What the task requires: Starting at the line that contains "Technology (7, 111, 90, 130)", write out each line through the end of the data below, exactly as it stands. Skip any pictures.

Saved data entries
========
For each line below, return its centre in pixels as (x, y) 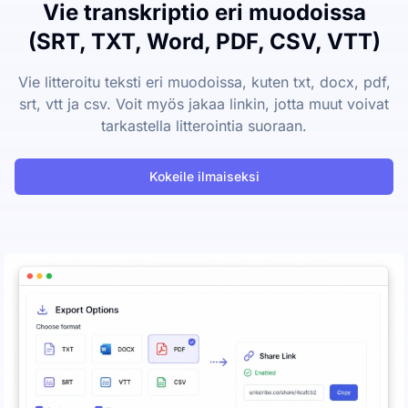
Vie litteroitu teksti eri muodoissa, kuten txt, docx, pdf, (204, 82)
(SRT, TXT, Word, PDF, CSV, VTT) (204, 42)
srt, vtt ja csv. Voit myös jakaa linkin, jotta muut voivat (204, 104)
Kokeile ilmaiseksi (204, 177)
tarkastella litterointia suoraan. (204, 126)
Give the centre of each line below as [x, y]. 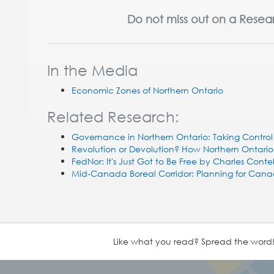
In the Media [92, 70]
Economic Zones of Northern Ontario [147, 90]
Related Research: [113, 116]
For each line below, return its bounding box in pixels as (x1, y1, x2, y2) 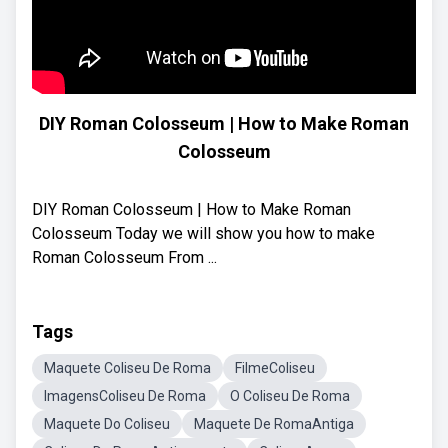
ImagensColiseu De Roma (44, 388, 206, 404)
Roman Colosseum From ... (32, 248, 217, 267)
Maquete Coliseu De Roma (44, 360, 211, 376)
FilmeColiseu (235, 360, 315, 376)
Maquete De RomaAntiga (194, 416, 354, 432)
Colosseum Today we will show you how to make (32, 224, 375, 243)
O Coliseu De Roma (230, 388, 350, 404)
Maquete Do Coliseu (44, 416, 170, 432)
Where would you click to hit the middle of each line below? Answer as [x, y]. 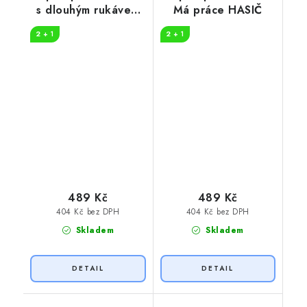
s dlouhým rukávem [88, 10]
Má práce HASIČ [218, 10]
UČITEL [88, 25]
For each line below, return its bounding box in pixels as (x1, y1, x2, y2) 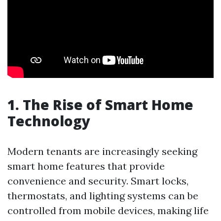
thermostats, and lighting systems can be (7, 189, 198, 202)
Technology (7, 111, 90, 130)
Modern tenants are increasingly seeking (7, 145, 197, 157)
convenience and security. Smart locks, (7, 175, 188, 187)
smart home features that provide (7, 160, 165, 172)
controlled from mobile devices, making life (7, 204, 209, 217)
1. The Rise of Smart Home (7, 95, 193, 114)
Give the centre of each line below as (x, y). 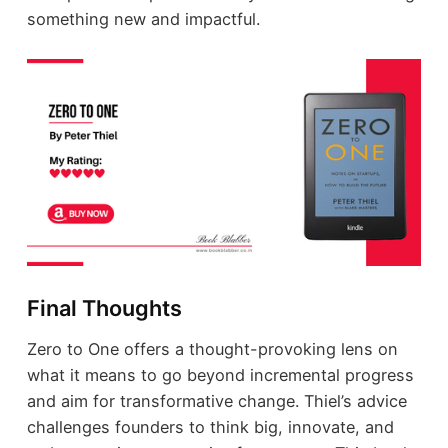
========
Response area:
Technology (7, 111, 90, 130)
Modern tenants are increasingly seeking (7, 145, 197, 157)
convenience and security. Smart locks, (7, 175, 188, 187)
smart home features that provide (7, 160, 165, 172)
controlled from mobile devices, making life (7, 204, 209, 217)
1. The Rise of Smart Home (7, 95, 193, 114)
Give the centre of each line below as (x, y). 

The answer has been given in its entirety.